Tag Archives: Validation

Repository Mega-Migration Update

We are shouting it from the roof tops: The migration from Fedora 3 to Fedora 4 is complete!  And Digital Repository Services are not the only ones relieved.  We appreciate the understanding that our colleagues and users have shown as they’ve been inconvenienced while we’ve built a more resilient, more durable, more sustainable preservation platform in which to store and share our digital assets.

shouting_from_the_rooftops

We began the migration of data from Fedora 3 on Monday, May 23rd.  In this time we’ve migrated roughly 337,000 objects in the Duke Digital Repository.  The data migration was split into several phases.  In case you’re interested, here are the details:

  1. Collections were identified for migration beginning with unpublished collections, which comprise about 70% of the materials in the repository
  2. Collections to be migrated were locked for editing in the Fedora 3 repository to prevent changes that inadvertently won’t be migrated to the new repository
  3. Collections to be migrated were passed to 10 migration processors for actual ingest into Fedora 4
    • Objects were migrated first.  This includes the collection object, content objects, item objects, color targets for digital imaging, and attachments (objects related to, but not part of, a collection like deposit agreements
    • Then relationships between objects were migrated
    • Last, metadata was migrated
  4. Collections were then validated in Fedora 4
  5. When validation is complete, collections will be unlocked for editing in Fedora 4

Presto!  Voila!  That’s it!

MV5BMTEwNjMwMjc3MDdeQTJeQWpwZ15BbWU4MDg0OTA4MDIx._V1_UX182_CR0,0,182,268_AL_

While our customized version of the Fedora migrate gem does some validation of migrated content, we’ve elected to build an independent process to provide validation.  Some of the validation is straightforward such as comparing checksums of Fedora 3 files against those in Fedora 4.  In other cases, being confident that we’ve migrated everything accurately can be much more difficult. In Fedora 3, we can compare checksums of metadata files while in Fedora 4 object metadata is stored opaquely in a database without checksums that can be compared.  The short of it is that we’re working hard to prove successful migration of all of our content and it’s harder than it looks.  It’s kind of like insurance- protecting us from the risk of lost or improperly migrated data.

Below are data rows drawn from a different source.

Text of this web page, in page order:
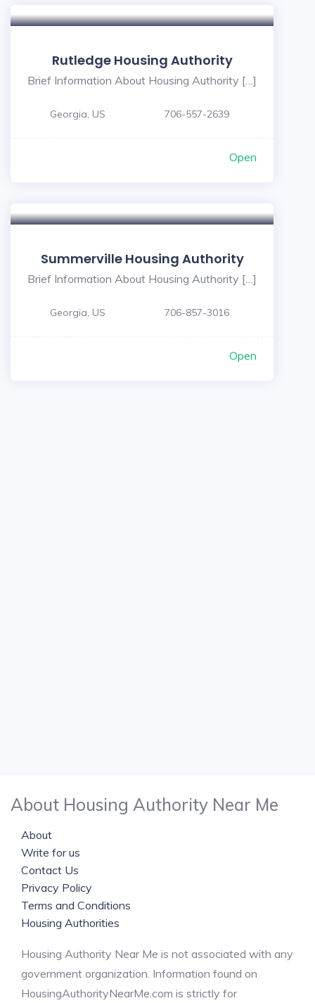
Rutledge Housing Authority
Brief Information About Housing Authority […]
Georgia, US 706-557-2639
Open
Summerville Housing Authority
Brief Information About Housing Authority […]
Georgia, US 706-857-3016
Open
About Housing Authority Near Me
About
Write for us
Contact Us
Privacy Policy
Terms and Conditions
Housing Authorities
Housing Authority Near Me is not associated with any
government organization. Information found on
HousingAuthorityNearMe.com is strictly for

We’re in the final phases of spiffing up the Fedora 4 Digital Repository user interface, which is scheduled to be deployed the week of July 11th.  That release will not include any significant design changes, but is simply compatible with the new Fedora 4 code base.  We are planning to release enhancements to our Data & Visualizations collection, and are prioritizing work on the homepage of the Duke Digital Repository… you will likely see an update on that coming up in a subsequent blog post!